### Your instructions:
Give back each entry unchanged, minus pictures.

Records from a data collection
===============

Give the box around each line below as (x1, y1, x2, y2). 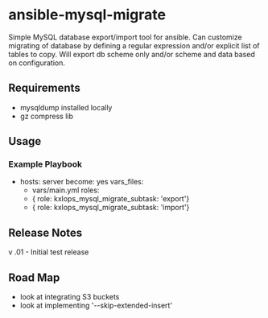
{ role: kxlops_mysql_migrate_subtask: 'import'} (31, 203, 190, 213)
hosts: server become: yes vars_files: (19, 177, 144, 187)
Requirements (8, 81, 80, 95)
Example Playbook (8, 159, 83, 170)
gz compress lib (19, 111, 74, 121)
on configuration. (8, 58, 66, 68)
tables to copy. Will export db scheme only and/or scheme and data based (8, 49, 255, 59)
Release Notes (8, 225, 83, 239)
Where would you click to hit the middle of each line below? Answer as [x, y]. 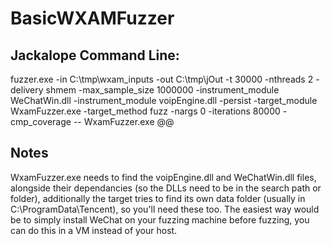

===============

### Answer box:
Give the box around each line below as (x1, y1, x2, y2). 
{ role: kxlops_mysql_migrate_subtask: 'import'} (31, 203, 190, 213)
hosts: server become: yes vars_files: (19, 177, 144, 187)
Requirements (8, 81, 80, 95)
Example Playbook (8, 159, 83, 170)
gz compress lib (19, 111, 74, 121)
on configuration. (8, 58, 66, 68)
tables to copy. Will export db scheme only and/or scheme and data based (8, 49, 255, 59)
Release Notes (8, 225, 83, 239)
Where would you click to hit the middle of each line below? Answer as [x, y]. 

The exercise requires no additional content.